The Knicks send ‘Staps, Tim Hardaway Jr., Courtney Lee, and Trey Burke in exchange for DSJ, DeAndre Jordan on an expiring deal, Wes Matthews, and 2 first rounders. Instant reactions: Definitely big to get off THJ and Lee contracts though I would’ve loved to ship that fat terrorist fuck Enes Kanter away. Shit I would trade Enes Kanter to Turkey for a slice of white bread and Hedo Turkoglu’s autograph but I digress. We throw Trey Burke in there as a journeyman the Knicks actually managed to get some decent value out of and here is where we stand: We have 2 max slots going into this summer thanks to getting those bags off our books with Jordan and Wes Matthews both set to be free agents. We get DSJ who I believe is an actual piece even if he is nowhere near as talented as KP. And, we now have 2 additional first rounders to work with.

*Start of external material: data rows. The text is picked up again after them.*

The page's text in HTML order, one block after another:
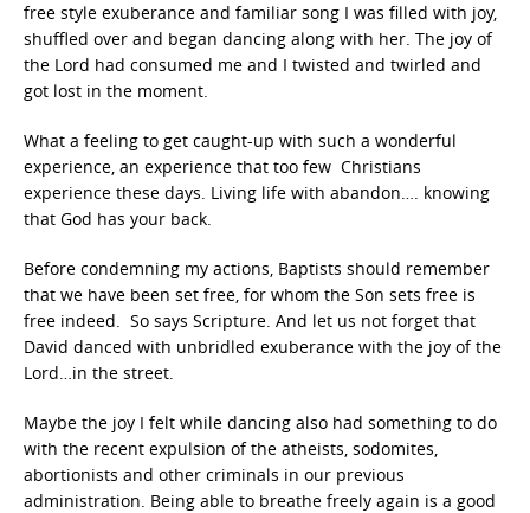
free style exuberance and familiar song I was filled with joy,
shuffled over and began dancing along with her. The joy of
the Lord had consumed me and I twisted and twirled and
got lost in the moment.
What a feeling to get caught-up with such a wonderful
experience, an experience that too few Christians
experience these days. Living life with abandon…. knowing
that God has your back.
Before condemning my actions, Baptists should remember
that we have been set free, for whom the Son sets free is
free indeed. So says Scripture. And let us not forget that
David danced with unbridled exuberance with the joy of the
Lord…in the street.
Maybe the joy I felt while dancing also had something to do
with the recent expulsion of the atheists, sodomites,
abortionists and other criminals in our previous
administration. Being able to breathe freely again is a good
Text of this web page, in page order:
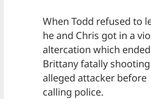
When Todd refused to
he and Chris got in a
altercation which
Brittany fatally
alleged attacker before
calling police.
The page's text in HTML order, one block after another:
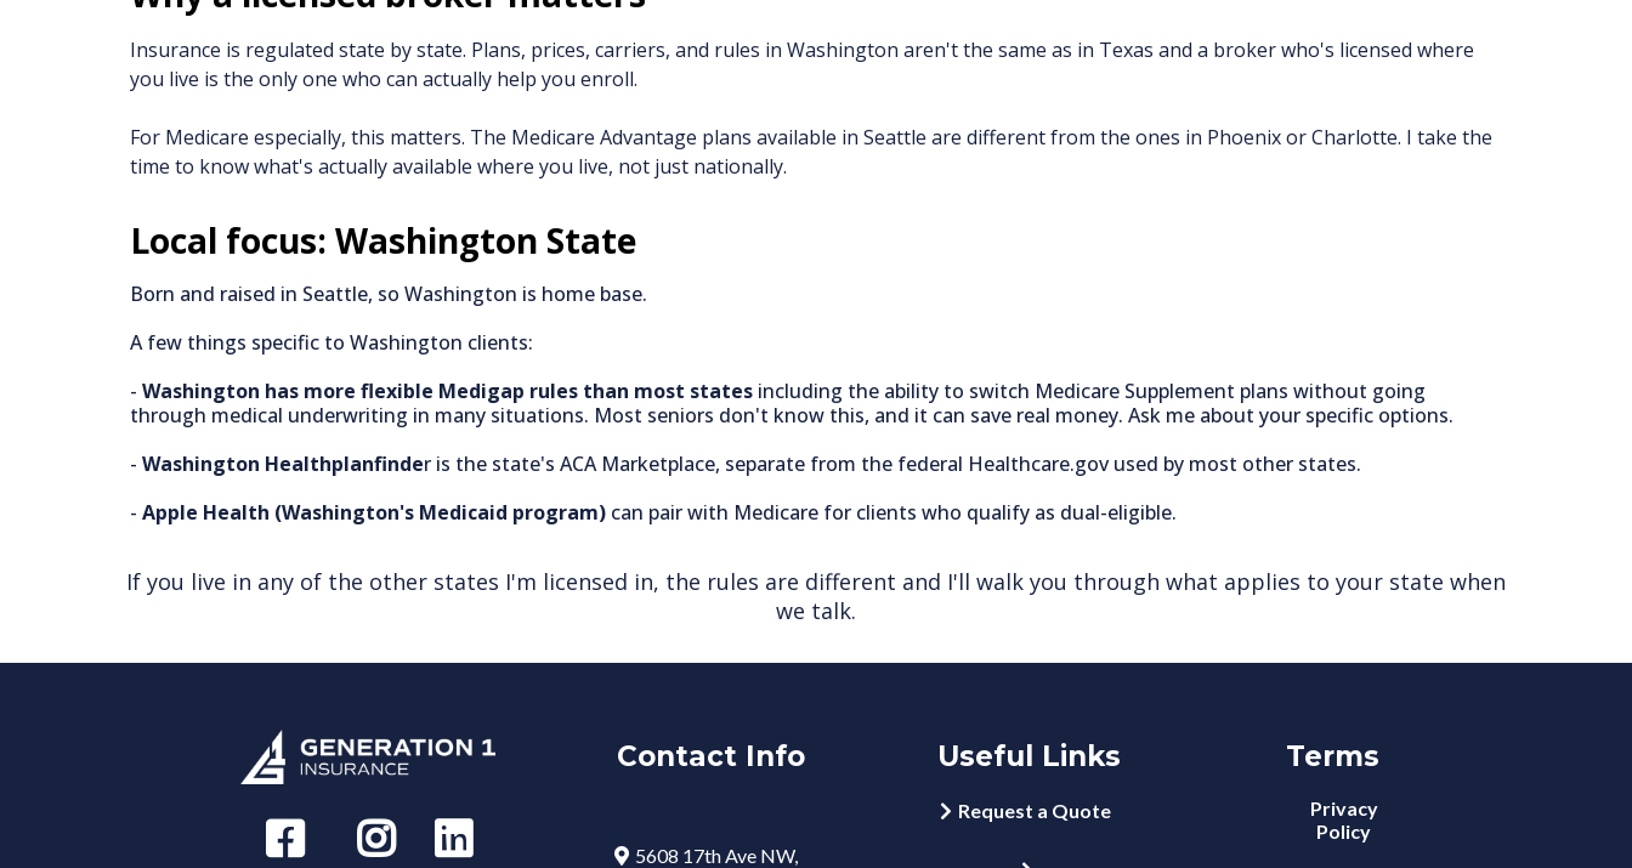
Insurance is regulated state by state. Plans, prices, carriers, and rules in Washington aren't the same as in Texas and a broker who's licensed where
you live is the only one who can actually help you enroll.
For Medicare especially, this matters. The Medicare Advantage plans available in Seattle are different from the ones in Phoenix or Charlotte. I take the
time to know what's actually available where you live, not just nationally.
Local focus: Washington State
Born and raised in Seattle, so Washington is home base.
A few things specific to Washington clients:
- Washington has more flexible Medigap rules than most states including the ability to switch Medicare Supplement plans without going
through medical underwriting in many situations. Most seniors don't know this, and it can save real money. Ask me about your specific options.
- Washington Healthplanfinder is the state's ACA Marketplace, separate from the federal Healthcare.gov used by most other states.
- Apple Health (Washington's Medicaid program) can pair with Medicare for clients who qualify as dual-eligible.
If you live in any of the other states I'm licensed in, the rules are different and I'll walk you through what applies to your state when
we talk.
Contact Info Useful Links Terms
5608 17th Ave NW,
Request a Quote
Privacy
Policy
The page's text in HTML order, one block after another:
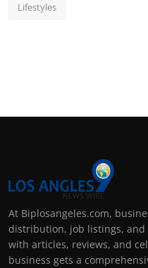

So, as far as I see it this means we are going in one of 2 directions: we’re stocking up on assets to make a serious run at AD. While that would be tight, I think it’s rather unrealistic.
Without further ado, my official spinzone is as follows. The Knicks don’t make this move unless they are POSITIVE that one or more of Kevin Durant, Anthony Davis, Kyrie Irving, and maybe Jimmy Buckets will be available this summer. Oh and by the way, we currently have the worst record in the league and a pretty good shot at that Zion cat everyone’s buzzing about. So, step one, win the draft lottery and draft Zion #1 overall. Need some David Stern frozen envelope mojo in a BIG way. Step two, sign Kevin Durant. I am a big dummy who enjoys to have his heart broken so I convinced myself many moons ago that KD to the Knicks was a lock. Step three, KD recruits Kyrie Irving, who is rumored to be very unhappy in Boston and to want to join the Knicks (that is a rumor I am starting. Plz credit @harry__mac Woj). Step four, Knicks begin next season with a lineup of Kyrie, DSJ, KD, Zion, and let’s sayyyyyy Mitchell Robinson cuz who the fuck cares who that team has holding down the paint. Step five,
So, the question that remains is just how delusional am I?
The answer is very. This is my spin and I am sticking to it. Put it in the books, kick your feet up, and trust that maybe just one time Dolan and this god forsaken franchise will find a way to not fuck this up and make a colossal trainwreck out of it.